**EXERCISE REQUIREMENTS**
Your answer must be an exact repetition of every record.
━━━ SUPPLIED DATA
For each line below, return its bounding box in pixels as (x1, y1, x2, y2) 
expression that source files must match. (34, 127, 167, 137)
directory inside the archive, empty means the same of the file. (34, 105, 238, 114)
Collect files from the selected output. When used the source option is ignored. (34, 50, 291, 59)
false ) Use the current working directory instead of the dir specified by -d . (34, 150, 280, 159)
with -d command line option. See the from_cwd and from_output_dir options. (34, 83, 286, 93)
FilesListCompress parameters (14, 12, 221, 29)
━━━━━━
**RESPONSE FOR THIS EXERCISE**
For each line below, return its bounding box in pixels as (x1, y1, x2, y2) 
expression that source files must match. (34, 127, 167, 137)
directory inside the archive, empty means the same of the file. (34, 105, 238, 114)
Collect files from the selected output. When used the source option is ignored. (34, 50, 291, 59)
false ) Use the current working directory instead of the dir specified by -d . (34, 150, 280, 159)
with -d command line option. See the from_cwd and from_output_dir options. (34, 83, 286, 93)
FilesListCompress parameters (14, 12, 221, 29)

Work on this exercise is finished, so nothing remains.